O motorista do Uber tentava não parecer curioso, mas acabou se entregando quando encontrou o olhar dela pelo retrovisor. A passageira, no banco de trás, falava ao telefone em um tom que variava entre histeria e ansiedade:
— Vai escutando! Aí ela me disse que já sabia da história toda. Que tinha visto o print e tudo mais.

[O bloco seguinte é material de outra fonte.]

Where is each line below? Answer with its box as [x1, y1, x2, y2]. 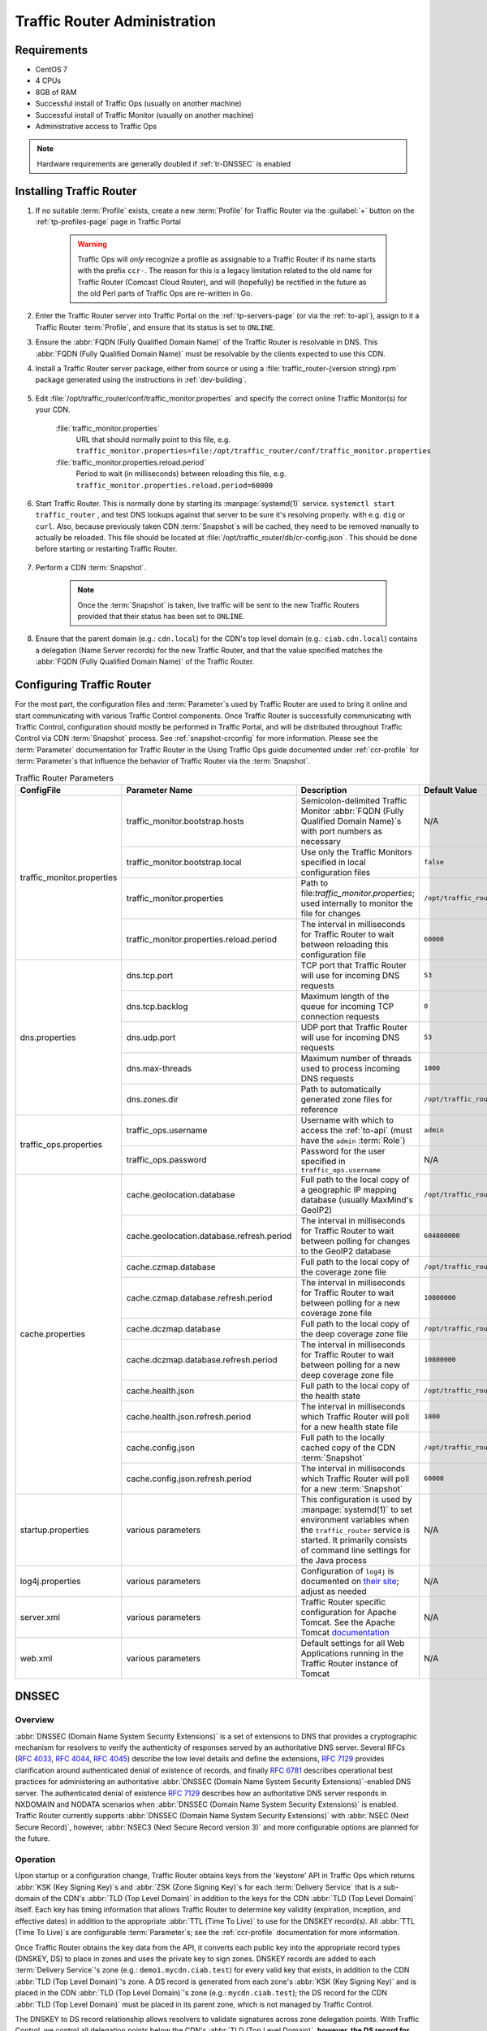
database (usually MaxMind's [300, 1194, 414, 1206]
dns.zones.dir [126, 1093, 179, 1105]
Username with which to [300, 1114, 394, 1125]
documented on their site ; [300, 1575, 399, 1587]
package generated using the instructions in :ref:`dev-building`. [35, 375, 247, 385]
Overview [15, 1714, 54, 1726]
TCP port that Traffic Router [300, 959, 407, 971]
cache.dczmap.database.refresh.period [126, 1353, 278, 1365]
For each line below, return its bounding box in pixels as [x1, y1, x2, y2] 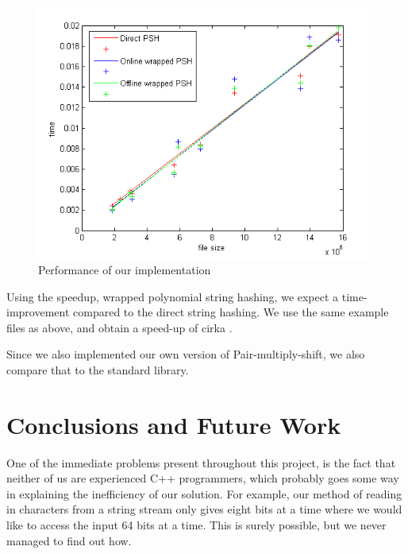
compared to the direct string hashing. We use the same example [73, 304, 389, 320]
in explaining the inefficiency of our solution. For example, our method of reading [6, 485, 402, 502]
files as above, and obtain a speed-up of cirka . [6, 319, 233, 335]
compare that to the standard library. [6, 361, 189, 378]
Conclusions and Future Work [6, 408, 341, 440]
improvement [6, 304, 70, 320]
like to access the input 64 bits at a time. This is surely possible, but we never [6, 517, 387, 533]
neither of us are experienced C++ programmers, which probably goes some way [6, 470, 399, 486]
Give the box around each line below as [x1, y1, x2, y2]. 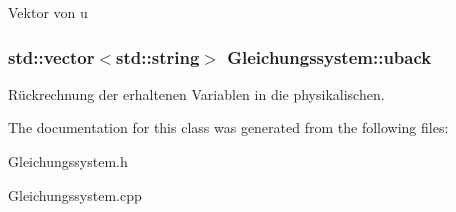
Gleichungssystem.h [8, 151, 128, 171]
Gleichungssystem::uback [227, 44, 432, 69]
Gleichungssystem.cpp [8, 184, 142, 205]
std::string [116, 44, 200, 69]
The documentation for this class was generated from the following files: [8, 117, 449, 138]
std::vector [8, 44, 95, 69]
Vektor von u [8, 2, 88, 22]
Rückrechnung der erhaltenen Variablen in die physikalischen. [8, 83, 385, 104]
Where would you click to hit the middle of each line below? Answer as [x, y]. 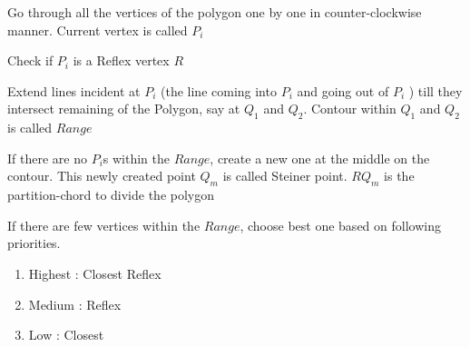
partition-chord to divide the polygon [111, 195]
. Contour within [350, 109]
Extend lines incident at [74, 90]
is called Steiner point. [285, 176]
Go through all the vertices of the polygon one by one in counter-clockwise [215, 12]
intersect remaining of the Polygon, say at [124, 109]
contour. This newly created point [102, 176]
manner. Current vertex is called [98, 30]

O carro já estava encostando na porta da loja quando a menina uniformizada acrescentou:
— Porque se ele descobrir…
Ainda falando, desceu, bateu a porta. Rogério não ouviu “obrigada”, se virou com cara de reprovação, conferiu se os bancos estavam no lugar, mas queria mesmo era ouvir o resto…
Ligou o rádio, seguiu para a próxima corrida, irritado sem entender direito o porquê.
No supermercado, a moça do caixa passava os produtos e, em sincronicidade com a colega da frente, se virava pra manter o vínculo da conversa.
— O procedimento deu errado. Ela tá arrasada!
— Ela não gostou ou não ficou bom mesmo?
— Carla, você não tá entendendo! Eu preciso te mostrar a foto. Deu muito errado, ela tá irreconhecível. Pega meu celular aí na gaveta e olha.
— Crédito ou débito, senhora? — disse a moça do caixa, como quem fecha a porta na cara do clímax.
Dona Márcia torceu pra atendente alcançar a tal da gaveta. Mais um item na compra e ela teria espiado a foto. Mais uma sacola no carrinho e pronto. Seria caso encerrado. Mas não foi.
No bairro vizinho, na sala de espera do consultório, o celular de um homem vibrou, provando que o modo silencioso parece não funcionar em locais silenciosos. A pessoa do outro lado falava tão alto que não precisava ativar o viva-voz pra entender o contexto e pescar alguns detalhes.
— Alô?
— Você viu o que saiu no jornal? O corpo apareceu, Edson!
— Você tá de brincadeira! Tem certeza que era ele?
— Tenho. Tinha a mesma tatuagem no antebraço
O médico chamou: “Senhor Edson, por favor”.
Ele desligou o telefone com um “te ligo em vinte minutos.” E sumiu porta adentro.
A secretária acompanhou o paciente com os olhos e em seguida perguntou pra outra:
Você ouviu?
O silêncio camuflava a curiosidade coletiva. Na falta das palavras, alguns desconhecidos se entreolharam antes de fingir desinteresse.
Na hora do boa noite no grupo da família, a sobrinha escreveu:
“Gente, hoje no trabalho eu ouvi um negócio que, olha… só por Deus.”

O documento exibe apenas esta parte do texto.